Since the other stream about this got erroneous folded into the stream about a login issue, I thought it would be best to start a new one given how serious the matter is. Tesla has been in contact with me a few times this week as has Slacker radio themselves as they are trying hard to fix the issue. Starting yesterday afternoon I was no longer getting the Unable to Load error but I was still getting the occasional several songs skipping after a few seconds of playing. I believe this is more of a Canadian issue on LTE. Is anyone still consistently getting the Unable to Load issue today or is the improvement I am seeing hopefully a sign of actual progress.


----------



## DarrylH (Jun 7, 2017)

Seeing the same issue. I have had it everyday since V9 and no problems today. Dashcam thumb drive does not work at all


----------



## kort677 (Sep 17, 2018)

re dashcam thumb drive, many have reported various issues, but I haven't had any in my short time with it. IMHO you need a fast, clean drive that is properly formatted, start there and see if the issue you're having goes away. as for streaming the only issue I'm having is that the system defaults to FM radio upon starting the car, sometimes it gets the loading error but selecting the stream you want reloads that stream


----------



## DarrylH (Jun 7, 2017)

The only time my thumb drive works is when I erase it and put it back in the car. Then it will only work until I stop driving. Get back in and grey x is back on the icon


----------



## Jay79 (Aug 18, 2018)

Anybody having issues with Slacker when trying to select a song via voice command. It would bug out on me here and there but for the past few days it has constantly played a radio station affiliated with the song I requested instead of the song itself. Its seriously hampering me when I'm playing show and tell with friends and family:laughing:

I"ve tried every reboot option I could source as well, no luck


----------



## atebit (Jan 26, 2018)

I listen to TuneIn mostly.

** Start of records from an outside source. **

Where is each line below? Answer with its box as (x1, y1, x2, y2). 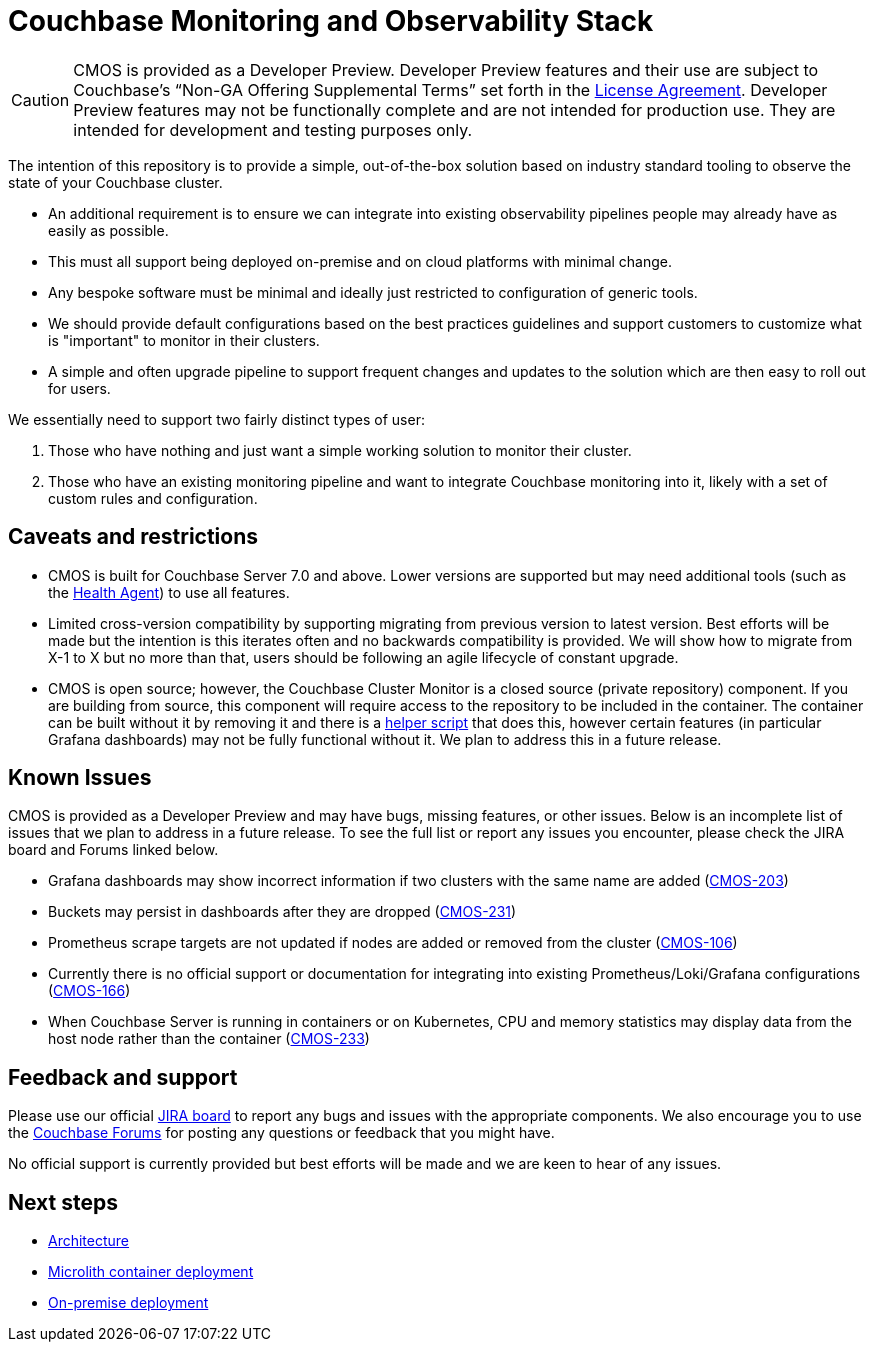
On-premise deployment (48, 1294, 209, 1312)
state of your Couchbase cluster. (8, 173, 223, 191)
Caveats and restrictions (8, 524, 259, 550)
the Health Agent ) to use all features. (48, 583, 290, 601)
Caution (11, 89, 70, 110)
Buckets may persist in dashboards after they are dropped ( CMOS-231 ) (48, 903, 517, 921)
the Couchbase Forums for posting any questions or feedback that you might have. (8, 1124, 555, 1142)
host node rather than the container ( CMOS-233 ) (48, 1030, 370, 1048)

The media player seems to not handle fringly LTE very well, frequently after going through a low/no service area the player will just spin & spin; I have to select another stream, get that to play, then go back to the steam I was originally playing. 

Other times even in strong signal areas I’ll suddenly get “Loading Error”. In that case I either have to do the same dance or occasional a panel reboot to get it going again.


----------